- #1
JJBladester
Gold Member
- 281
- 2
Homework Statement
I seem to have no problem applying KVL to NPN transistor bias circuits, but a world of trouble getting my polarities straight on PNP transistor bias circuits. The +'s and -'s are driving me crazy.
The following circuit was presented in the "Voltage-Divider Biased PNP Transistor" section of my Electronics textbook. My task is to find IE. The book gives IE as:
I_{E}=\frac{-V_{TH}+V_{BE}}{R_E+R_{TH}/\beta _{DC}}
The circuit in question:
Homework Equations
Kirchhoff's Voltage Law --> Sum of voltage rises + drops = 0
Voltage Divider Law --> V_x=\left (\frac{R_x}{R_T} \right )E
The Attempt at a Solution
The first thing I did was redraw the circuit.

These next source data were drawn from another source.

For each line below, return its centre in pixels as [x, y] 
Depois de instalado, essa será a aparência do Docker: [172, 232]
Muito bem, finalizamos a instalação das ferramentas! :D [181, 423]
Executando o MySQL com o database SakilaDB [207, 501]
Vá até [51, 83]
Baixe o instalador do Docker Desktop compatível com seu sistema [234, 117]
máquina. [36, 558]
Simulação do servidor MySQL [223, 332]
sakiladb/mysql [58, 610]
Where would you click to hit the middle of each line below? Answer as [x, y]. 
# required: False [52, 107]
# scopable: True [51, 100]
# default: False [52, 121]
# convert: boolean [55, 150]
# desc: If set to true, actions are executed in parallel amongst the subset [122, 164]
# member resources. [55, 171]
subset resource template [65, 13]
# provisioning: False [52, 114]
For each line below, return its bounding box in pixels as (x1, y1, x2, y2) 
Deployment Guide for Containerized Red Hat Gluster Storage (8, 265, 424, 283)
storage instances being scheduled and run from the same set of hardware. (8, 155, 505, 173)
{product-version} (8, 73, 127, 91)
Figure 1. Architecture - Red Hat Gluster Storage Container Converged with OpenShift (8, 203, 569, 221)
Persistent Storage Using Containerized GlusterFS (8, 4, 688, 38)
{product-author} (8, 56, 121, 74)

Then I used Thévenin's Theorem to get reduce the left-hand "window" to one voltage source and one resistance.
V_{TH}=V_{R2}=\left (\frac{R_2}{R_1+R_2} \right )\left ( -V_{CC} \right )
R_{TH}=\frac{R_1R_2}{R_1+R_2}
The Thévenized circuit is now:
Now comes the part that I always screw up; getting the polarities correct on my KVL equation...

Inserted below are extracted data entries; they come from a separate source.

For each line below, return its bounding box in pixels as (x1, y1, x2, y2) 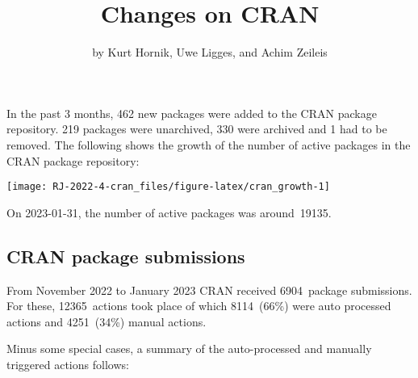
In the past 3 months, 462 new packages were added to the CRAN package (6, 104, 377, 121)
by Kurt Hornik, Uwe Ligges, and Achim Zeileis (92, 44, 328, 61)
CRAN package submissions (6, 243, 245, 268)
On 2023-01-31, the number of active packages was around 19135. (6, 204, 332, 220)
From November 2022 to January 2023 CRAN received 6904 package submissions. (6, 281, 412, 298)
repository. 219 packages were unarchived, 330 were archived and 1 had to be (6, 120, 387, 137)
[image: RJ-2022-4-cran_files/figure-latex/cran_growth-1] (6, 181, 330, 193)
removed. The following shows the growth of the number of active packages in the (6, 136, 411, 153)
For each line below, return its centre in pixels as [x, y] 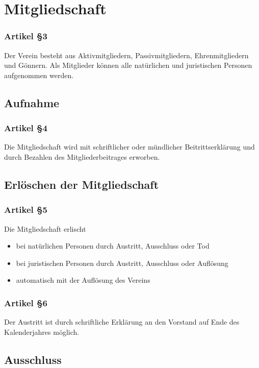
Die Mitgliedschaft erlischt [45, 228]
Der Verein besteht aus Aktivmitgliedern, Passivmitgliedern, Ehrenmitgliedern [126, 55]
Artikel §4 [26, 128]
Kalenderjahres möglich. [42, 332]
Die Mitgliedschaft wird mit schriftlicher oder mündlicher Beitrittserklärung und [129, 147]
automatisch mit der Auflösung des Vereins [83, 280]
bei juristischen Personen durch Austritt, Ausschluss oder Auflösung [122, 263]
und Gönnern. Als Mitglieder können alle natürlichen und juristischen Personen [128, 65]
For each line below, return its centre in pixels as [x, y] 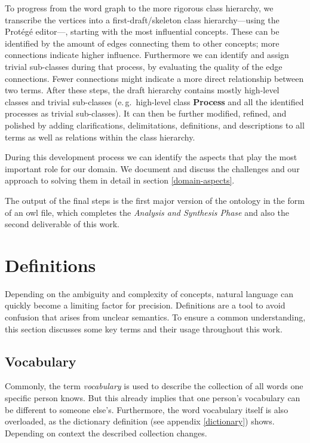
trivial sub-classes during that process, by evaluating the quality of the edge [144, 66]
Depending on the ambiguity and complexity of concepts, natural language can [149, 293]
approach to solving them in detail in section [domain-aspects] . [120, 180]
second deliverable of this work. [62, 224]
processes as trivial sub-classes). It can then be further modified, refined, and [146, 113]
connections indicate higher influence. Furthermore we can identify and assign [147, 55]
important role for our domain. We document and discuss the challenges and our [152, 168]
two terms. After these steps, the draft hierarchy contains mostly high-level [142, 90]
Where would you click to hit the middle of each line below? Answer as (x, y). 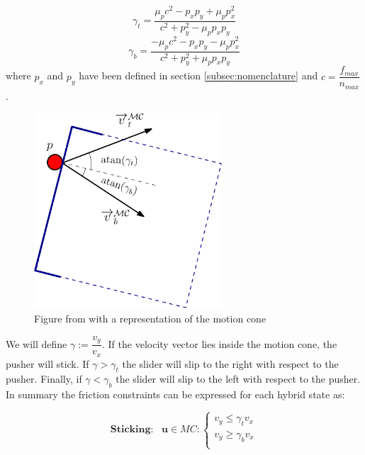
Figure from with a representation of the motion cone (150, 319)
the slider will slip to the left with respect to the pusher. (238, 379)
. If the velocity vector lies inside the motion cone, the (220, 343)
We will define (36, 343)
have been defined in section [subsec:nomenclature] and (198, 75)
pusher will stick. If (47, 363)
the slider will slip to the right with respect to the (230, 363)
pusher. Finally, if (44, 379)
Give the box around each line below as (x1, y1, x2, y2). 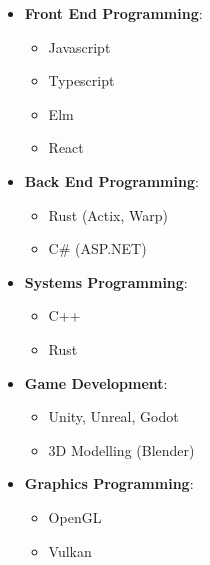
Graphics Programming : (24, 473, 194, 494)
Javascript (48, 36, 111, 57)
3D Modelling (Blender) (48, 439, 195, 460)
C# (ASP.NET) (48, 238, 147, 259)
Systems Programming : (24, 271, 188, 292)
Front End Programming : (24, 3, 203, 23)
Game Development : (24, 372, 168, 393)
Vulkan (48, 540, 92, 561)

V_{TH}-I_ER_E-V_{BE}-I_BR_{TH=0}
V_{TH}-I_ER_E-V_{BE}-\left (\frac{I_E}{\beta } \right )\left ( R_{TH} \right )=0 because I_B=\left (\frac{I_E}{\beta } \right )
I_E\left ( R_E+\frac{R_{TH}}{\beta } \right )=V_{TH}-V_{BE}
I_E=\frac{V_{TH}-V_{BE}}{R_E+R_{TH}/\beta }=\frac{\left (\frac{R_2}{R_1+R_2} \right )\left ( -V_{CC} \right )-0.7V}{R_E+R_{TH}/\beta }
I also drew this little diagram to help me with the PNP transistor because I tend to get confused about the polarity of the base-emitter junction:
I think my answer is the same as the book's but I'm not sure. They don't give VBE as a specific voltage level so I don't know if it's +0.7V or -0.7V.